● TASK: Which lines of the records contain the word "deck"? Copy each one.

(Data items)
=-=-=-=-=
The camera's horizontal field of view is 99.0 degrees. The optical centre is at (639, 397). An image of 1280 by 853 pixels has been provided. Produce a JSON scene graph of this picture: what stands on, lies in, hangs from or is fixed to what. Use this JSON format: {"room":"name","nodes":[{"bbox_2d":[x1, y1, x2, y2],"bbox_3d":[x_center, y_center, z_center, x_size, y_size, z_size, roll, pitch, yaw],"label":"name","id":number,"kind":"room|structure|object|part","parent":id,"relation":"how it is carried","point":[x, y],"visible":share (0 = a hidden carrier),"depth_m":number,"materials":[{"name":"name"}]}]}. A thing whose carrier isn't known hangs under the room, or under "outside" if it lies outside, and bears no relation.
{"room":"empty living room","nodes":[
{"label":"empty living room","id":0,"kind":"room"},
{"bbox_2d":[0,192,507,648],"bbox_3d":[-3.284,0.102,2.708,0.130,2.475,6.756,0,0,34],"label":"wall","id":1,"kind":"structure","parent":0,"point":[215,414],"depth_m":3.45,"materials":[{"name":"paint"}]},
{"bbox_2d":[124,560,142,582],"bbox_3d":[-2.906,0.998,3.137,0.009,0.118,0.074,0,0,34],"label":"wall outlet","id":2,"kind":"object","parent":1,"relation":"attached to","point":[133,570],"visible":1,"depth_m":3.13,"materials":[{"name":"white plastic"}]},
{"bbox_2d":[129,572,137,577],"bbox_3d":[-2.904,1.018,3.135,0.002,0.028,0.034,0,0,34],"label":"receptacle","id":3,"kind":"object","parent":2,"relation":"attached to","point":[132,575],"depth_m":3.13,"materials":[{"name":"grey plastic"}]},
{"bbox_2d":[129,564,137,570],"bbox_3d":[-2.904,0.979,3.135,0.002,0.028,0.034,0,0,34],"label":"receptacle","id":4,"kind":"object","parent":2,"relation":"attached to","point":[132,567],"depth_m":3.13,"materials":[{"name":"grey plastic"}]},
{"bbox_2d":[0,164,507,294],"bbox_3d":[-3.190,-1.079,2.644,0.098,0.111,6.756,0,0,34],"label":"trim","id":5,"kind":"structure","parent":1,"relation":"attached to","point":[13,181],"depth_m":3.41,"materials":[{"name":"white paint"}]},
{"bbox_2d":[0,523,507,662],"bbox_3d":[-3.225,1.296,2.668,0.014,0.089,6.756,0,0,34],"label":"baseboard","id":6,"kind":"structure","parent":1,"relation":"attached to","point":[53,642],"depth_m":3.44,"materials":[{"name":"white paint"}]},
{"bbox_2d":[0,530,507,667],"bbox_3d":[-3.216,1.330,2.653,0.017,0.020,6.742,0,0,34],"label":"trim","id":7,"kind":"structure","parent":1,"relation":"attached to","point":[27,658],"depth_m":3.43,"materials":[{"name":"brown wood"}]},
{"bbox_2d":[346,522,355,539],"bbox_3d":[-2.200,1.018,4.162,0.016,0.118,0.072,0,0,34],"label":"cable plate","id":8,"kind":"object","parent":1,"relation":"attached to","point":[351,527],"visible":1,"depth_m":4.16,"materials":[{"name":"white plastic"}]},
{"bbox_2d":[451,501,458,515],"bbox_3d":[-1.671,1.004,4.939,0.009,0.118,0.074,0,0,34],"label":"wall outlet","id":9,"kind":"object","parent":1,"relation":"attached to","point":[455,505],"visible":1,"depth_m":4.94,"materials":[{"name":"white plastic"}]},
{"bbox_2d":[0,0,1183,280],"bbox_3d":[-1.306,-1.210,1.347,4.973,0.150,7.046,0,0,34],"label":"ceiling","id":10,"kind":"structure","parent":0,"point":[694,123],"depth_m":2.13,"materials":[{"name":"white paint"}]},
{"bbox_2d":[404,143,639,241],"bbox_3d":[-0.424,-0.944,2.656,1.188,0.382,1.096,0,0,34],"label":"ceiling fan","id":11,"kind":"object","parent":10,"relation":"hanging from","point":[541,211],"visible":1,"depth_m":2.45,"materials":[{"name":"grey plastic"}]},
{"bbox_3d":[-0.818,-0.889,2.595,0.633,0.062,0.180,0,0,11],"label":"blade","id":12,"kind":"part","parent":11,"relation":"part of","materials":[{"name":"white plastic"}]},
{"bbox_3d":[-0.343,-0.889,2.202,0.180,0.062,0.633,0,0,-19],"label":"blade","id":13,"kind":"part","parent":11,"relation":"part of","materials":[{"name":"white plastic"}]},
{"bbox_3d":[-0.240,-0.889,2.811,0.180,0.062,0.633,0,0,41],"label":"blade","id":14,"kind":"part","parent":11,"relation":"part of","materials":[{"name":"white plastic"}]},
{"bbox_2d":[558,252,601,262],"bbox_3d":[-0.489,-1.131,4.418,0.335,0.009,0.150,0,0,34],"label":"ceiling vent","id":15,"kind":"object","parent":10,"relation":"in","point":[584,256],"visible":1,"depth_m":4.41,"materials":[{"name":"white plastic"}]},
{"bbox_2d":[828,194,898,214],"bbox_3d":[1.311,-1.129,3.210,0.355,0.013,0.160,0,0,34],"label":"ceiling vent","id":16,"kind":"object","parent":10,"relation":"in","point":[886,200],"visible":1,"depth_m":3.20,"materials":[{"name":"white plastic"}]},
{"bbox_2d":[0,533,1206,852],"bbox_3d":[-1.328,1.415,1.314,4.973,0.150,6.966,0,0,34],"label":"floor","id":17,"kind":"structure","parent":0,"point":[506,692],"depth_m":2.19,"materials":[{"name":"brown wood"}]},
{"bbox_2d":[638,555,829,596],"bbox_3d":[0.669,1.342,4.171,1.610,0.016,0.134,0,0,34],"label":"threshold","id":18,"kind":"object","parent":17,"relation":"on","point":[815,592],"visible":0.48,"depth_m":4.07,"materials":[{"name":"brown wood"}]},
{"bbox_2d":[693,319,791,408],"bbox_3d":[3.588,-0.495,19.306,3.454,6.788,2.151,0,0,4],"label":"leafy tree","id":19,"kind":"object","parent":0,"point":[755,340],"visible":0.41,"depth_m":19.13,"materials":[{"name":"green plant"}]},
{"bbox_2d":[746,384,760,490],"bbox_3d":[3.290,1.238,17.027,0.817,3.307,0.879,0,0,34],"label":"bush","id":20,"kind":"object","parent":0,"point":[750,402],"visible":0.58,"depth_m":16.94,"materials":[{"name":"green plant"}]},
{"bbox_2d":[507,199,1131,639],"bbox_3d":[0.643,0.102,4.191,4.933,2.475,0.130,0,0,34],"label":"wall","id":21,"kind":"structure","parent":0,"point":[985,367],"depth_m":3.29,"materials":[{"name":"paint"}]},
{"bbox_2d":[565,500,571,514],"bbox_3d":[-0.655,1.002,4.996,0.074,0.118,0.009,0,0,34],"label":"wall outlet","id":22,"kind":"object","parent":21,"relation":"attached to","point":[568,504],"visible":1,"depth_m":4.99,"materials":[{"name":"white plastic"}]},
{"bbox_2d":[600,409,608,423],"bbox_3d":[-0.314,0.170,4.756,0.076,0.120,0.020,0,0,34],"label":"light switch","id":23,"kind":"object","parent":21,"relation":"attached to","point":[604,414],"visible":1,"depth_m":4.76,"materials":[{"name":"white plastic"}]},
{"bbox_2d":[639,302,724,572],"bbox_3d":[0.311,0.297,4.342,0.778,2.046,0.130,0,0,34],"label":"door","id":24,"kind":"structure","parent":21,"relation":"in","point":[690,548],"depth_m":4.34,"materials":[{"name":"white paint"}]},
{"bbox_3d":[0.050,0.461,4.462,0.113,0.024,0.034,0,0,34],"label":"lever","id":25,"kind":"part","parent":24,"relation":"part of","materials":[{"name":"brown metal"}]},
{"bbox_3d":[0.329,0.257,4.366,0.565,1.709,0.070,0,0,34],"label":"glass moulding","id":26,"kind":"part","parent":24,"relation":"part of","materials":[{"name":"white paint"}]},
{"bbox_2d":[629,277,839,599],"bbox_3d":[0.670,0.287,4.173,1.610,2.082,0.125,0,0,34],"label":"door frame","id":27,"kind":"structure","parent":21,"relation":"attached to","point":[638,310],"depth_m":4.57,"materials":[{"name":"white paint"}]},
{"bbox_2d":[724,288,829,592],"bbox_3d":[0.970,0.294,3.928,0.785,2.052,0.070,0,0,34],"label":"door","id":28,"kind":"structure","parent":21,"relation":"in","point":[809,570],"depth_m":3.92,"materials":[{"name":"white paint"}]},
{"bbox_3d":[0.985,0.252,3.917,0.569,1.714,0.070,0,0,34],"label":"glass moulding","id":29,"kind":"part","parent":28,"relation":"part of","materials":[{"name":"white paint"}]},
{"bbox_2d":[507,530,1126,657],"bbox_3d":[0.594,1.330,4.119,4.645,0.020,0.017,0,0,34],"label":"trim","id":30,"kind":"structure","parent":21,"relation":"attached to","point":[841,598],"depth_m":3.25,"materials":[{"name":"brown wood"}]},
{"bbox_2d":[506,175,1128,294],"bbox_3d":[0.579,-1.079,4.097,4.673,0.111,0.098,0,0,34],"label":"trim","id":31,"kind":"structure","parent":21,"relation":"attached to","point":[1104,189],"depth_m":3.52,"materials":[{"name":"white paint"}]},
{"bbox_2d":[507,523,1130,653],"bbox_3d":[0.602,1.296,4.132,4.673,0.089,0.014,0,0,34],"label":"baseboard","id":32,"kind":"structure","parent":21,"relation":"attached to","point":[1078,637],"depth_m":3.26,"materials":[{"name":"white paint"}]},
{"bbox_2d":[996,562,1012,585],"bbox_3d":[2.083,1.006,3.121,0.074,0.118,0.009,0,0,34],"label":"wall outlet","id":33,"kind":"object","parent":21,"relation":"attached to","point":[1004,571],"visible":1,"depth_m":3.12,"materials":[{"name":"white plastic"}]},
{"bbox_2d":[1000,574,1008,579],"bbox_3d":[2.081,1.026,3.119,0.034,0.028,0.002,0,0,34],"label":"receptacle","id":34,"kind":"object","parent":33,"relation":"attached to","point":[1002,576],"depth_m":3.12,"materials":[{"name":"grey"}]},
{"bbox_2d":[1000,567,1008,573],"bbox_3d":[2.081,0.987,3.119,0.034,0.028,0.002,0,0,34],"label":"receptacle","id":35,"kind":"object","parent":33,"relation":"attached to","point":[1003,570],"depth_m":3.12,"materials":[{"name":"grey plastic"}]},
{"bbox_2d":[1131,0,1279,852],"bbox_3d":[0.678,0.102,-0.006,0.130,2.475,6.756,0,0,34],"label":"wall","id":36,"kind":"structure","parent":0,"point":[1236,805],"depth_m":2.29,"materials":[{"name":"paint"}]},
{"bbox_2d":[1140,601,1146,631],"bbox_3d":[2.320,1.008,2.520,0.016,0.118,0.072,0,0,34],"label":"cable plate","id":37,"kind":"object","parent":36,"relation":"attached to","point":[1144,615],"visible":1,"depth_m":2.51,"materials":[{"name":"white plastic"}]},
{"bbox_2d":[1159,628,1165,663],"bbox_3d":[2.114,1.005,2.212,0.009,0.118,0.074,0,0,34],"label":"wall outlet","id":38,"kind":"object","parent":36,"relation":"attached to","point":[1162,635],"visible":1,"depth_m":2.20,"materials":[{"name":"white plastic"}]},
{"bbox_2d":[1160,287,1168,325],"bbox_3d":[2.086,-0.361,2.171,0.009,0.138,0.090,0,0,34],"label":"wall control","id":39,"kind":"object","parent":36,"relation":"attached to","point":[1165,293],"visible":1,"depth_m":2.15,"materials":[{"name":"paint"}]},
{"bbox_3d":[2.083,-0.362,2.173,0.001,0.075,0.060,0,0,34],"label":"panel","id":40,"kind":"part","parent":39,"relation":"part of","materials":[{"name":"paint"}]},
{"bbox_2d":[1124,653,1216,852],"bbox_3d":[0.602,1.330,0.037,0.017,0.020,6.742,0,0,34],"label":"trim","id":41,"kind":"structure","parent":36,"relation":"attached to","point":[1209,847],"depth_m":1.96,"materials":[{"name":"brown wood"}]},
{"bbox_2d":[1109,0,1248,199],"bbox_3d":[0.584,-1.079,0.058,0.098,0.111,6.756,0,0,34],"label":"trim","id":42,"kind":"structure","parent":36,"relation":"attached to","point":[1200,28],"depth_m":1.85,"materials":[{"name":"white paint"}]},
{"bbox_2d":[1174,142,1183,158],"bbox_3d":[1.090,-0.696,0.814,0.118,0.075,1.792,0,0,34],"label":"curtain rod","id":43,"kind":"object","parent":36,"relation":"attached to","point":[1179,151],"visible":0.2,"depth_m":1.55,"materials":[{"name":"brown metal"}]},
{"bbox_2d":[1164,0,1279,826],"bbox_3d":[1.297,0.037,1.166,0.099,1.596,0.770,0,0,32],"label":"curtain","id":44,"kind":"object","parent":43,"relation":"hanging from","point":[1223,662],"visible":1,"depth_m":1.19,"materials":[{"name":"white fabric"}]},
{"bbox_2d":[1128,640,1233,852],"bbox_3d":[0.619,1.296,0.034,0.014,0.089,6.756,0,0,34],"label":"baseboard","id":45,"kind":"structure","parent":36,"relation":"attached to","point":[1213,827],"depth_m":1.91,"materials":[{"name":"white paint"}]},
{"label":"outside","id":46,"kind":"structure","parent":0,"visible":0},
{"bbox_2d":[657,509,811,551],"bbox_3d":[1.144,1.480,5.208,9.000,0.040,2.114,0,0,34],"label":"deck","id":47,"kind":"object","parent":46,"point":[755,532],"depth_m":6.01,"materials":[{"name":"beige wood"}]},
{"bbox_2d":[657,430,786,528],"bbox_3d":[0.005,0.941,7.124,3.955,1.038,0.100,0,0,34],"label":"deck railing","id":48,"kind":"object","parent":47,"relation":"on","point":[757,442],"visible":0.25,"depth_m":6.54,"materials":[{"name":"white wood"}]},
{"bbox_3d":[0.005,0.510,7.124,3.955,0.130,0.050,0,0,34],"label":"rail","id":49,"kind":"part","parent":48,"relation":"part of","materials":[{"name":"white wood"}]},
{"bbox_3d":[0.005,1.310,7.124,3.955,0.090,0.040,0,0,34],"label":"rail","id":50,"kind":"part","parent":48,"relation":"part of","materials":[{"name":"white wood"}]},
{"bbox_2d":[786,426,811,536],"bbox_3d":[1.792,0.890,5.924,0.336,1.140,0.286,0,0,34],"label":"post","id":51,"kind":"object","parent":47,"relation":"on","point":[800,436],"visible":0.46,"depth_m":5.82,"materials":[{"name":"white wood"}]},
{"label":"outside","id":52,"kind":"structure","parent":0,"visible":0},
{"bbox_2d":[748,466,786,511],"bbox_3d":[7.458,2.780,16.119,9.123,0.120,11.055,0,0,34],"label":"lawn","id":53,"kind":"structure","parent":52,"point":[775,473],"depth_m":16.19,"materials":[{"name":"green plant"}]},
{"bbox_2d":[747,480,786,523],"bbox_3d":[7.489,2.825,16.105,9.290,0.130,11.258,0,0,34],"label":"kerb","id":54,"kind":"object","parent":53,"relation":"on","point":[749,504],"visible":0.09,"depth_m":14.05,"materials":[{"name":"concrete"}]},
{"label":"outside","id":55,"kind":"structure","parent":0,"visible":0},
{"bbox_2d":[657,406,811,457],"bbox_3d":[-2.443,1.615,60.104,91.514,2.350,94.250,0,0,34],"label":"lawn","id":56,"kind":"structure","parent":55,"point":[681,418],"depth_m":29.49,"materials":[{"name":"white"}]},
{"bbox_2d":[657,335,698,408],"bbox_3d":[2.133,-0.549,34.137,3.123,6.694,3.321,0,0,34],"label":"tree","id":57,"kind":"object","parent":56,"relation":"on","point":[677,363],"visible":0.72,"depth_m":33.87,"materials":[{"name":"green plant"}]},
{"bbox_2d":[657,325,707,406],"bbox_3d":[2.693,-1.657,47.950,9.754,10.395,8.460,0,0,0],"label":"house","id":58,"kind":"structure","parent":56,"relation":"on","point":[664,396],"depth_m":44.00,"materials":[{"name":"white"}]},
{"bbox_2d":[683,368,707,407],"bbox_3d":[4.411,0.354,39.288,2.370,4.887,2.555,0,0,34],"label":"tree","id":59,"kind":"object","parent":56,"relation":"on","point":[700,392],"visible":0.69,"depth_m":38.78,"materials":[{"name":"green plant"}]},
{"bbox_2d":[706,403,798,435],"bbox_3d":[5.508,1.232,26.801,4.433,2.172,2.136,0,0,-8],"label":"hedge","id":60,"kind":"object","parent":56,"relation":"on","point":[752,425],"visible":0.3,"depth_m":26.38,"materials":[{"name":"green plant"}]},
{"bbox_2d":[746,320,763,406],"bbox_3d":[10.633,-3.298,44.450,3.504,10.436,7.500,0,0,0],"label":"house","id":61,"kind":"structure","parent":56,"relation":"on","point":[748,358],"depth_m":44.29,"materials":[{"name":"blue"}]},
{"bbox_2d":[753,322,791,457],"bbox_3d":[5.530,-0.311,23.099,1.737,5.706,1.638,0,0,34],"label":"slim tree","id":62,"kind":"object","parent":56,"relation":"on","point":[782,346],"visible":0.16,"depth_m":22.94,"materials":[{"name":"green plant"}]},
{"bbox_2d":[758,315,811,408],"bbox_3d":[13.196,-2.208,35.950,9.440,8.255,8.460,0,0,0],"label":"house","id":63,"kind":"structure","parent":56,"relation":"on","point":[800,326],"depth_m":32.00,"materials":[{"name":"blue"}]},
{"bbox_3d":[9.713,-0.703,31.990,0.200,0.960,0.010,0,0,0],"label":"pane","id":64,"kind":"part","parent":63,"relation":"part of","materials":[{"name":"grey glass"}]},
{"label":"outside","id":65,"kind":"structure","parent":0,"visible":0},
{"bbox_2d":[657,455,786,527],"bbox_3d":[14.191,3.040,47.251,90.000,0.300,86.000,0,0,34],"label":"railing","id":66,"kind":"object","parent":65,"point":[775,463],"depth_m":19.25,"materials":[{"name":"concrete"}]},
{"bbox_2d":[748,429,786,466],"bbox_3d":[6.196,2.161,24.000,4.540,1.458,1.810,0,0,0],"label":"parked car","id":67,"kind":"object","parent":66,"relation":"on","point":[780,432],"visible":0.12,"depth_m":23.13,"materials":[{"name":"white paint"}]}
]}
=-=-=-=-=
● EXERCISE ANSWER:
{"bbox_2d":[657,509,811,551],"bbox_3d":[1.144,1.480,5.208,9.000,0.040,2.114,0,0,34],"label":"deck","id":47,"kind":"object","parent":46,"point":[755,532],"depth_m":6.01,"materials":[{"name":"beige wood"}]},
{"bbox_2d":[657,430,786,528],"bbox_3d":[0.005,0.941,7.124,3.955,1.038,0.100,0,0,34],"label":"deck railing","id":48,"kind":"object","parent":47,"relation":"on","point":[757,442],"visible":0.25,"depth_m":6.54,"materials":[{"name":"white wood"}]},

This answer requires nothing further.